### [THE PROBLEM]
Work out how many lines below contain the word "SnapManager", then give that number alone.

### [DATA EXTRACTS]
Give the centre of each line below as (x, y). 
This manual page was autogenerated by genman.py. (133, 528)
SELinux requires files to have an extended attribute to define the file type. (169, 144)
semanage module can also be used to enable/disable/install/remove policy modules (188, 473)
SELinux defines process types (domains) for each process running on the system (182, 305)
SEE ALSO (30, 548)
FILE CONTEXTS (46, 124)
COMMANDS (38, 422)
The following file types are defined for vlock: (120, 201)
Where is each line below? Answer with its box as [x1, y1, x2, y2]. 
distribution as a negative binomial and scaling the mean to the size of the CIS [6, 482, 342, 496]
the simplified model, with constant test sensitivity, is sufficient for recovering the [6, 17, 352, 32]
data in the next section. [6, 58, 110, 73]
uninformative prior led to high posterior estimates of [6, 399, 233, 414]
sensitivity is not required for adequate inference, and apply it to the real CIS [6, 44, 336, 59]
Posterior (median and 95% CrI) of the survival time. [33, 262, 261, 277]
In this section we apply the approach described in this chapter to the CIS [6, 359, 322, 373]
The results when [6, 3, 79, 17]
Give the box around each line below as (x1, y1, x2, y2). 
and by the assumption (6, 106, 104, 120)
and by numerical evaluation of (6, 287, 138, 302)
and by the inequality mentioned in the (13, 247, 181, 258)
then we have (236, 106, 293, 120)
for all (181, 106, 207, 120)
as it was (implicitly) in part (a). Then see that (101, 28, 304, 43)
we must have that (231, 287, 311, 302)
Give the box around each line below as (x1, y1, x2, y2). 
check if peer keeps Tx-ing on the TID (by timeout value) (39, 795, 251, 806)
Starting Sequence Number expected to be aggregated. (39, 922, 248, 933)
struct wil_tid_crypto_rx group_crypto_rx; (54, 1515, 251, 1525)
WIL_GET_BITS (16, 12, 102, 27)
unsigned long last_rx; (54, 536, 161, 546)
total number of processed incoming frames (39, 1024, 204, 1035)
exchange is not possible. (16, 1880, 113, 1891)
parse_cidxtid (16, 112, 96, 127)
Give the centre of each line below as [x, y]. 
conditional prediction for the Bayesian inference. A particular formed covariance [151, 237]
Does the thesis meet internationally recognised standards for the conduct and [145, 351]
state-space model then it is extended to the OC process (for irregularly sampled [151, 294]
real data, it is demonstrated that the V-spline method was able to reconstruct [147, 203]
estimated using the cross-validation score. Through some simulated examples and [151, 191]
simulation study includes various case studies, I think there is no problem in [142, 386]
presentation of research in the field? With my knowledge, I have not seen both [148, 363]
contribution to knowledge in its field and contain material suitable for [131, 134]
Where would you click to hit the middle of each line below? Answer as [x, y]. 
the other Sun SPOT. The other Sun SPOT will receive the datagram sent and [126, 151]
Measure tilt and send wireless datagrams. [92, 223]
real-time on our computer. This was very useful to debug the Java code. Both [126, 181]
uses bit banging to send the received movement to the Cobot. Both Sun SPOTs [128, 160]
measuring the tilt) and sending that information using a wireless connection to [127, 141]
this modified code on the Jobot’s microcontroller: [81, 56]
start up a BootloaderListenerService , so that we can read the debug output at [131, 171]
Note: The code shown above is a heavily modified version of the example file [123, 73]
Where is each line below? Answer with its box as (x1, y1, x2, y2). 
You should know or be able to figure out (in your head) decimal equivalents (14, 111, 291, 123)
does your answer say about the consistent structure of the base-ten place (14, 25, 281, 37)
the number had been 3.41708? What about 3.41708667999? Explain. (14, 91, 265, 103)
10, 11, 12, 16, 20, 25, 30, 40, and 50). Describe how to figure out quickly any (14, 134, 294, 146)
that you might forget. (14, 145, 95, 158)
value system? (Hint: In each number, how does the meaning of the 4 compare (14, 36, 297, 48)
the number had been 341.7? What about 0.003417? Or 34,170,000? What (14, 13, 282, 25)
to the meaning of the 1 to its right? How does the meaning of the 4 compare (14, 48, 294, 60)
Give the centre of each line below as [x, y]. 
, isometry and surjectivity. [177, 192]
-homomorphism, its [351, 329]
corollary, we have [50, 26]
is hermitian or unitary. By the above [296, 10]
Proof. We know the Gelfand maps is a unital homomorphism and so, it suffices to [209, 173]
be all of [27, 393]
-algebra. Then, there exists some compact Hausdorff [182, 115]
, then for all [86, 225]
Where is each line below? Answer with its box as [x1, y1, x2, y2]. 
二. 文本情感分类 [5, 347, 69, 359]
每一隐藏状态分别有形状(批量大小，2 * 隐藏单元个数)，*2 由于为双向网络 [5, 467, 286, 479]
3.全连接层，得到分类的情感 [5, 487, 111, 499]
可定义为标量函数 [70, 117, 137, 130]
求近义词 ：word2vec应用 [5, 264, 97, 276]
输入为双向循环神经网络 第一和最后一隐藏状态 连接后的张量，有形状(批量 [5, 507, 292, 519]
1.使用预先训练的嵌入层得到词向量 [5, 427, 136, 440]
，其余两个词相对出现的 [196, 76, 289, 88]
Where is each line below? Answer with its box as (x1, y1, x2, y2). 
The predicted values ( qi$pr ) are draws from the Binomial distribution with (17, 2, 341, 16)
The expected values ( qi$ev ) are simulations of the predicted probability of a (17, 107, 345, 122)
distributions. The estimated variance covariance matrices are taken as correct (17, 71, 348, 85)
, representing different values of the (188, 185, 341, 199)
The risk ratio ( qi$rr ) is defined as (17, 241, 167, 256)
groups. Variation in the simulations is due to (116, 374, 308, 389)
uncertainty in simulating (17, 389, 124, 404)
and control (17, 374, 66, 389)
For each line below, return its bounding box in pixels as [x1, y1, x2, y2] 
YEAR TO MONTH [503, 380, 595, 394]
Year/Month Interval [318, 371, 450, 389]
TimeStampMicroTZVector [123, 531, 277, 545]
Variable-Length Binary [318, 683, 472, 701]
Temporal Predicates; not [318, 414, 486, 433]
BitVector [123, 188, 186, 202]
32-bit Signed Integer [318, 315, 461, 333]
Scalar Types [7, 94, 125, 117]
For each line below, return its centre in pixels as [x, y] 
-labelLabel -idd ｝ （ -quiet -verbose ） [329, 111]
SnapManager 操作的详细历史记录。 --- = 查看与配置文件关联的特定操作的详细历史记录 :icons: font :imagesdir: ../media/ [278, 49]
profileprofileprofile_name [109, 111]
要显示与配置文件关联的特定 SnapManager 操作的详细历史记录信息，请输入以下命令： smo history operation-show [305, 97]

### [RESPONSE TO THIS EXERCISE]
2